When not to use regular expressions.

Because regex work on strings, they cannot reliably _parse_ data, that is work with its structure.

Once you get good at regex, you might be tempted to use it to parse structured data. Here's a simple example of data in _CSV_ (_comma-separated values_) format:
```
character,novel,occurence_count
Anne Elliot,Persuasion,486
Emma Woodhouse,Emma,397
Elizabeth Bennett,Pride and Prejudice,292
Fanny Price,Mansfield Park,331
```

If you try to extract the middle column you will be trying to parse the data with regex. This is highly unreliable and inadvisable.

### Group work

#### finding

1. Find the context around another main character in _Persuasion_, Captain Wentworth. 

2. Does Captain ever get abbreviated to _Capt._?

3. Find the word following _Anne_. Can you make a unique list of these? Can you take account of punctuation between _Anne_ and the following word?

4. Can you create an alphabetised list of all 9-letter words in _Persuasion_?

5. By default in Python, a ```.``` won't run past a ```\n``` character. Can you modify one of the above searches to include characters from the next line? You might need to look at the ```re``` (https://docs.python.org/3/library/re.html)[documentation] for the answer to this.

#### replacing

Use ```re.sub``` to replace some text in ```persuasion```. If you work on the whole novel, Python will have no trouble with this, but it might be hard to see the results.
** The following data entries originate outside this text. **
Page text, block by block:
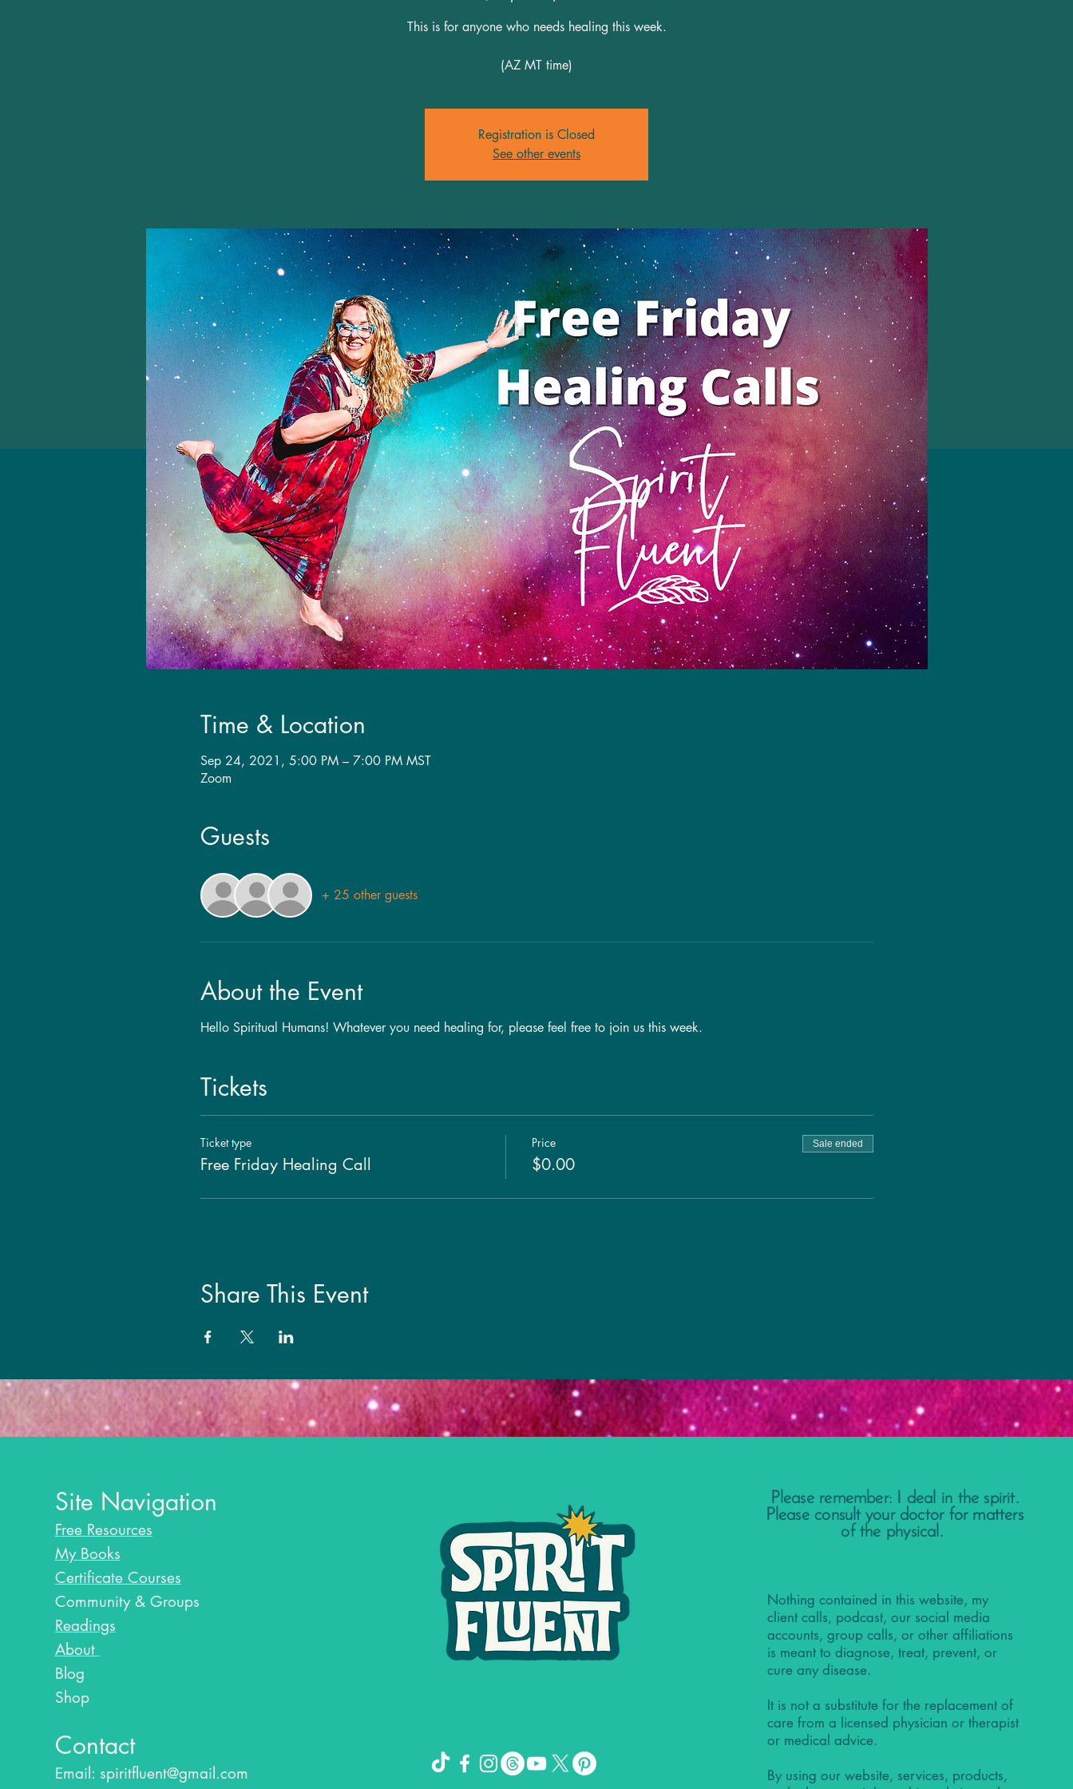
This is for anyone who needs healing this week.
(AZ MT time)
Registration is Closed
See other events
Time & Location
Sep 24, 2021, 5:00 PM – 7:00 PM MST
Zoom
Guests
+ 25 other guests
About the Event
Hello Spiritual Humans! Whatever you need healing for, please feel free to join us this week.
Tickets
Ticket type
Free Friday Healing Call
Price
$0.00
Sale ended
Share This Event
Site Navigation
Free Resources
My Books
Certificate Courses
Community & Groups
Readings
About
Blog​
Shop
Contact
Email: spiritfluent@gmail.com
Please remember: I deal in the spirit.
Please consult your doctor for matters
of the physical.
Nothing contained in this website, my
client calls, podcast, our social media
accounts, group calls, or other affiliations
is meant to diagnose, treat, prevent, or
cure any disease.
It is not a substitute for the replacement of
care from a licensed physician or therapist
or medical advice.
By using our website, services, products,
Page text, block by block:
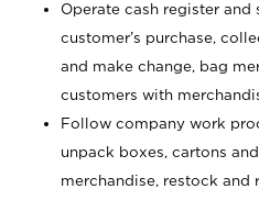
Operate cash register and
customer’s purchase,
and make change, bag
customers with
Follow company work
unpack boxes, cartons
merchandise, restock and
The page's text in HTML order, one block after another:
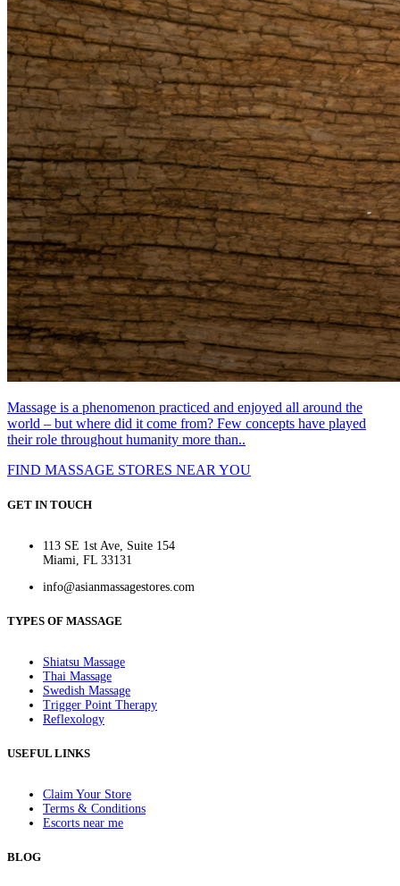
Massage is a phenomenon practiced and enjoyed all around the
world – but where did it come from? Few concepts have played
their role throughout humanity more than..
FIND MASSAGE STORES NEAR YOU
GET IN TOUCH
113 SE 1st Ave, Suite 154
Miami, FL 33131
info@asianmassagestores.com
TYPES OF MASSAGE
Shiatsu Massage
Thai Massage
Swedish Massage
Trigger Point Therapy
Reflexology
USEFUL LINKS
Claim Your Store
Terms & Conditions
Escorts near me
BLOG
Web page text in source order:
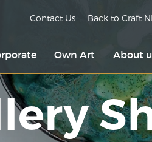
Own Art About
Contact Us Back to Craft
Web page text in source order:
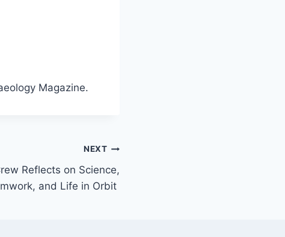
Magazine.
NEXT
Reflects on Science,
and Life in Orbit
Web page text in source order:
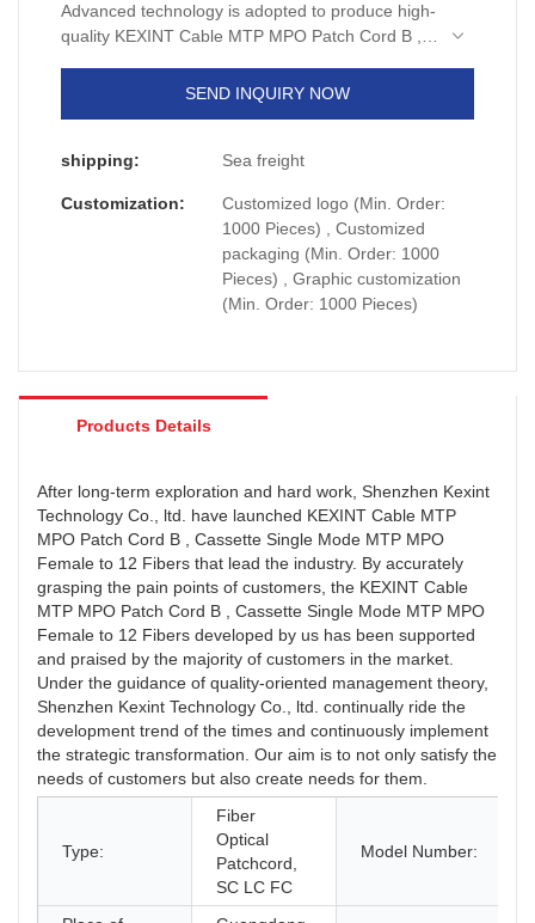
Advanced technology is adopted to produce high-
quality KEXINT Cable MTP MPO Patch Cord B ,
Fibers.And the size and style of it can be tailored
passed all quality inspections.
SEND INQUIRY NOW
shipping: Sea freight
Customization:
Customized logo (Min. Order:
1000 Pieces) , Customized
packaging (Min. Order: 1000
Pieces) , Graphic customization
(Min. Order: 1000 Pieces)
Products Details
After long-term exploration and hard work, Shenzhen Kexint
Technology Co., ltd. have launched KEXINT Cable MTP
MPO Patch Cord B , Cassette Single Mode MTP MPO
Female to 12 Fibers that lead the industry. By accurately
grasping the pain points of customers, the KEXINT Cable
MTP MPO Patch Cord B , Cassette Single Mode MTP MPO
Female to 12 Fibers developed by us has been supported
and praised by the majority of customers in the market.
Under the guidance of quality-oriented management theory,
Shenzhen Kexint Technology Co., ltd. continually ride the
development trend of the times and continuously implement
the strategic transformation. Our aim is to not only satisfy the
needs of customers but also create needs for them.
Type:
Fiber
Optical
Patchcord,
SC LC FC
Model Number:
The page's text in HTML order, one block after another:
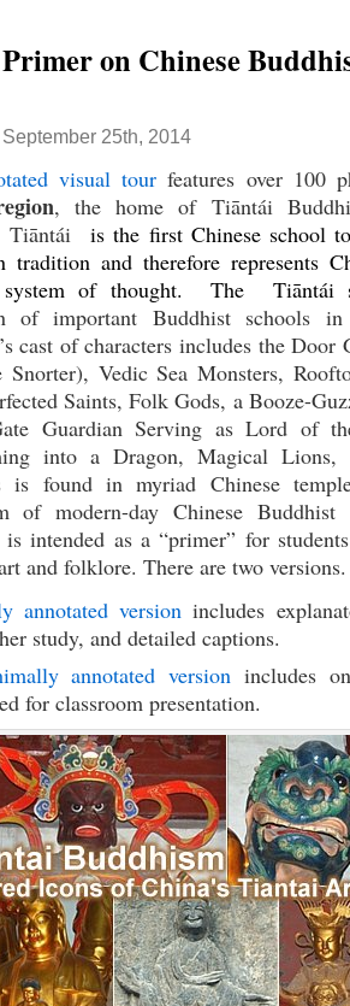
on Chinese
25th, 2014
visual tour features over 100
, the home of Tiāntái
is the first Chinese school
tradition and therefore represents
system of thought. The Tiāntái
of important Buddhist schools
cast of characters includes the
Snorter), Vedic Sea Monsters,
Saints, Folk Gods, a Booze-
Guardian Serving as Lord of
into a Dragon, Magical
is found in myriad Chinese
of modern-day Chinese
is intended as a “primer” for
and folklore. There are two versions.
annotated version includes
study, and detailed captions.
annotated versionincludes
for classroom presentation.
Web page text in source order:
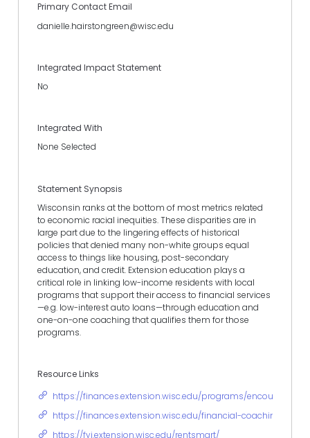
Primary Contact Email
danielle.hairstongreen@wisc.edu
Integrated Impact Statement
No
Integrated With
None Selected
Statement Synopsis
Wisconsin ranks at the bottom of most metrics related
to economic racial inequities. These disparities are in
large part due to the lingering effects of historical
policies that denied many non-white groups equal
access to things like housing, post-secondary
education, and credit. Extension education plays a
critical role in linking low-income residents with local
programs that support their access to financial services
—e.g. low-interest auto loans—through education and
one-on-one coaching that qualifies them for those
programs.
Resource Links
https://finances.extension.wisc.edu/programs/
https://finances.extension.wisc.edu/financial-coaching/
https://fyi.extension.wisc.edu/rentsmart/
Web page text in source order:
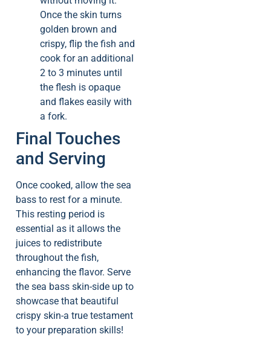
Once the skin turns
golden brown and
crispy, flip the fish and
cook for an additional
2 to 3 minutes until
the flesh is opaque
and flakes easily with
a fork.
Final Touches
and Serving
Once cooked, allow the sea
bass to rest for a minute.
This resting period is
essential as it allows the
juices to redistribute
throughout the fish,
enhancing the flavor. Serve
the sea bass skin-side up to
showcase that beautiful
crispy skin-a true testament
to your preparation skills!
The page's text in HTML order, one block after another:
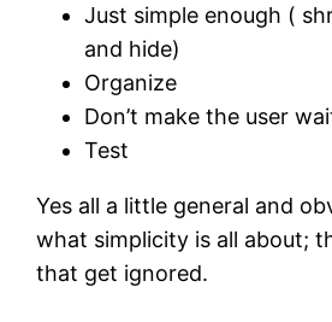
Just simple enough (
and hide)
Organize
Don’t make the user
Test
Yes all a little general and
what simplicity is all about;
that get ignored.
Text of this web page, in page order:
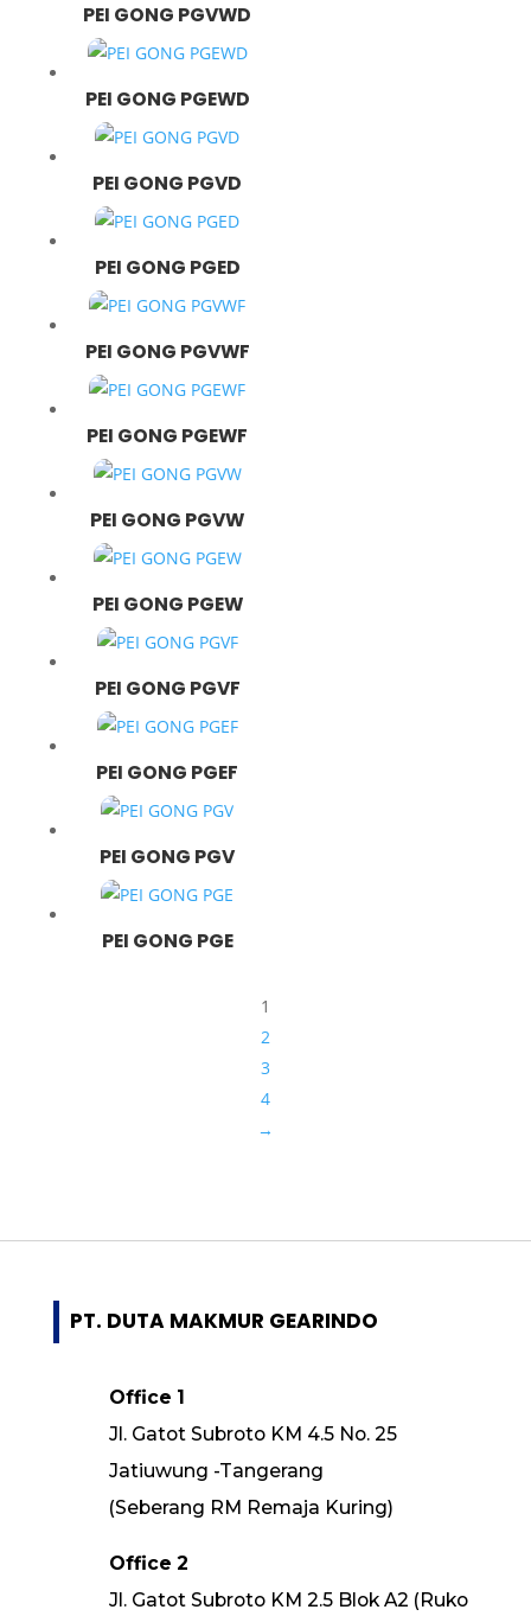
PEI GONG PGVWD
PEI GONG PGEWD
PEI GONG PGVD
PEI GONG PGED
PEI GONG PGVWF
PEI GONG PGEWF
PEI GONG PGVW
PEI GONG PGEW
PEI GONG PGVF
PEI GONG PGEF
PEI GONG PGV
PEI GONG PGE
1
2
3
4
→
PT. DUTA MAKMUR GEARINDO
Office 1
Jl. Gatot Subroto KM 4.5 No. 25
Jatiuwung -Tangerang
(Seberang RM Remaja Kuring)
Office 2
Jl. Gatot Subroto KM 2.5 Blok A2 (Ruko

You might prefer to create a slice of Persuasion of a few hundred characters, so you can see the output of your replacement more easily.

This will overwrite the text of ```persuasion```, so if you prefer you can create a string with a different variable name, eg:

```modified_persuasion = re.sub(r"search string", "replacement", persuasion)```


#### finally

Can you explain why, above, we got slightly more results for ```persuasion.count("Anne")```, when compared to ```re.findall(r"{0,20}Anne{0,20}, persuasion)```? This is a bit tricky! Maybe create a small text of your own to test the way these two behave.